Section 7.2. Effect of Termination. In the event of termination of this
Agreement by either the Company or the Purchaser Representative pursuant to
Section 7.1 above, this Agreement shall forthwith become void and have no
effect, without any liability or obligation on the part of the Purchasers or
the Company, except as set forth in Article IX below.
ARTICLE VIII
REMEDIES FOR BREACH OF THIS AGREEMENT
Section 8.1. No Survival. All of the representations and warranties set
forth in this Agreement shall terminate and cease to be of further force and
effect as of the Closing. The covenants and other agreements set forth herein
shall survive the Closing to the extent such covenants or agreements
specifically are to be performed after the Closing Date.

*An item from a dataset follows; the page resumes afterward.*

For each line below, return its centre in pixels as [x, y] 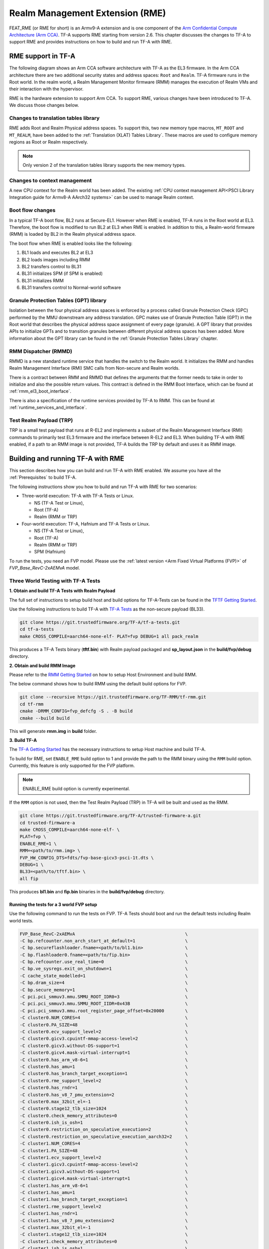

Section 8.2. Indemnification of Purchasers. Subject to the provisions of
this Article VIII, the Company agrees to indemnify and hold harmless the
Purchaser Indemnified Parties from and against any and all Purchaser
Indemnified Costs.
Section 8.3. Indemnification of Company. Subject to the provisions of this
Article VIII, each Purchaser agrees to indemnify and hold harmless the Company
Indemnified Parties from and against any and all Company Indemnified Costs.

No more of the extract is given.